New ontologies and datasets

Work by Jakub Kozak et al (Charles University, Prague) described how they have made available, as linked data, summary product characteristics of drugs. Currently these are generally only available as text but they contain a lot of valuable information. They have developed a Web app to allow people to browse this data.

The Drug Interaction Ontology (DINTO) ontology developed by Herrero-Zazo et al (University Carlos III, Madrid) was presented during the workshop. This models drug-to-drug interactions and their mechanisms.

The DisGenNET ontology describes gene-disease association concepts allowing users to find links between diseases and genes more easily.

Integration of existing datasets

The SALUS architecture enables effective integration and utilization of electronic health record data. In the application described in the demo they used it to integrate background patient information with data on adverse drug events to improve the quality collected on these events.

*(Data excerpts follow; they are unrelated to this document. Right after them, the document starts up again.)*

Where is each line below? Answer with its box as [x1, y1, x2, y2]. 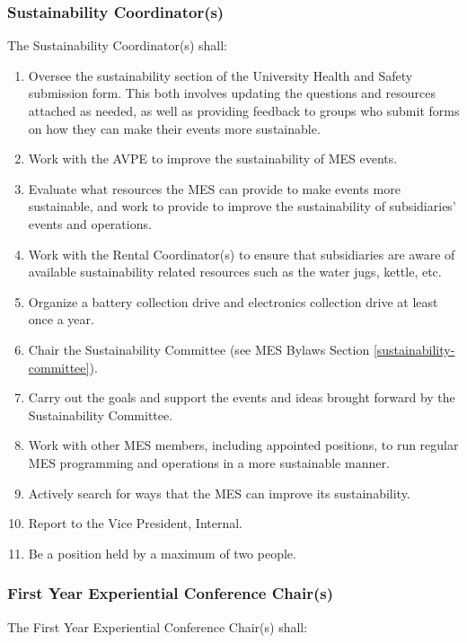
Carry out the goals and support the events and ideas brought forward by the [28, 388, 455, 407]
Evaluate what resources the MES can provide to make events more [28, 179, 401, 198]
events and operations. [28, 214, 152, 233]
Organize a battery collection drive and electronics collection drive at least [28, 292, 438, 311]
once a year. [28, 310, 94, 329]
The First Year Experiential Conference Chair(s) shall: [7, 617, 308, 636]
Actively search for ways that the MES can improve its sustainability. [28, 483, 410, 502]
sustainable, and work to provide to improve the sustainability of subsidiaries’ [28, 197, 456, 216]
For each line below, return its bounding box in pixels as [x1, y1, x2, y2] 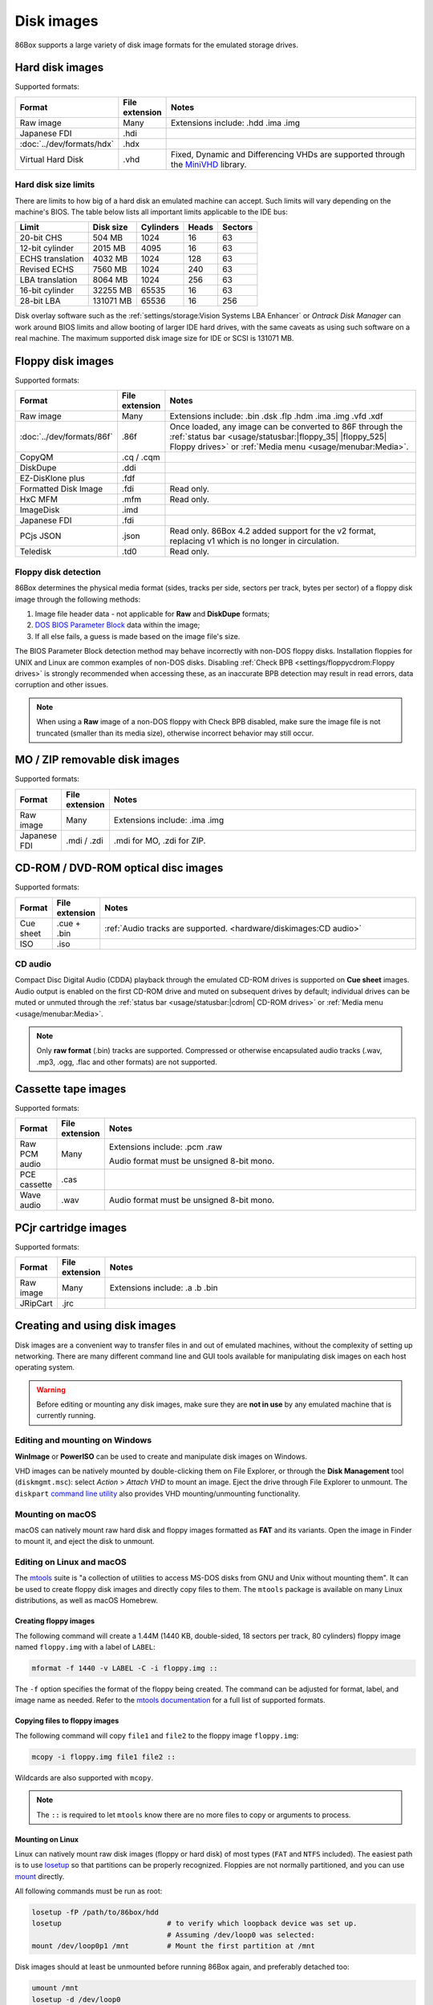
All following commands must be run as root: [14, 1886, 163, 1896]
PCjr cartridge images [14, 1221, 127, 1234]
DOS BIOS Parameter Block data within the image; [34, 620, 200, 630]
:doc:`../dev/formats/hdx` [19, 138, 115, 149]
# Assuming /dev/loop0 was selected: [167, 1930, 316, 1939]
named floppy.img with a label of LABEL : [14, 1642, 156, 1652]
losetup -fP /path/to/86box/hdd [31, 1908, 160, 1917]
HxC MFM [19, 494, 58, 505]
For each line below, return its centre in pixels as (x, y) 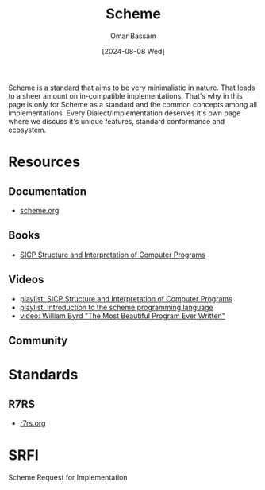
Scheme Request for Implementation (68, 477)
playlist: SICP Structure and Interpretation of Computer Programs (126, 298)
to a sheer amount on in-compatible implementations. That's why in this (126, 95)
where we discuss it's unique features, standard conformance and (117, 121)
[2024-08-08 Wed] (133, 51)
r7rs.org (33, 423)
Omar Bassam (133, 36)
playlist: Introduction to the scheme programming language (116, 307)
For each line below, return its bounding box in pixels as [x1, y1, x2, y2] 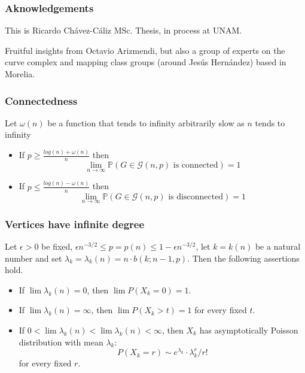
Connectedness [5, 93, 78, 108]
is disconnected [168, 192, 224, 201]
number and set [5, 251, 62, 264]
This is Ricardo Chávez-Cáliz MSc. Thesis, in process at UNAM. [5, 24, 242, 37]
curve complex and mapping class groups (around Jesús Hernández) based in [5, 56, 286, 68]
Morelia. [5, 68, 35, 80]
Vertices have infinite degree [5, 216, 145, 231]
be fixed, [41, 239, 73, 252]

Exploration and querying of datasets

The Open PHACTS project is an EU funded project which is aiming to reduce barriers in drug discovery by developing a platform which integrates and semantically annotates pharmacological data from a variety of sources. It consists of 28 different partners (Academic, Pharma, and Biotech companies). The Open PHACTS Explorer was presented during the workshop and is a web application that supports drug discovery via the Open PHACTS API without requiring knowledge of SPARQL or RDF.  This enables novice users to focusing on searching the data rather than writing the queries. A number of publically available pharmacological and physiochemical data are included in the Open PHACTS Explorer.

Kumar at al described a novel framework which can discover latent semantics in high-dimensional web data; this helps to improve the quality of results returned by search engines. The tool has been tested by researchers

performing semantic searches of the PubMed database.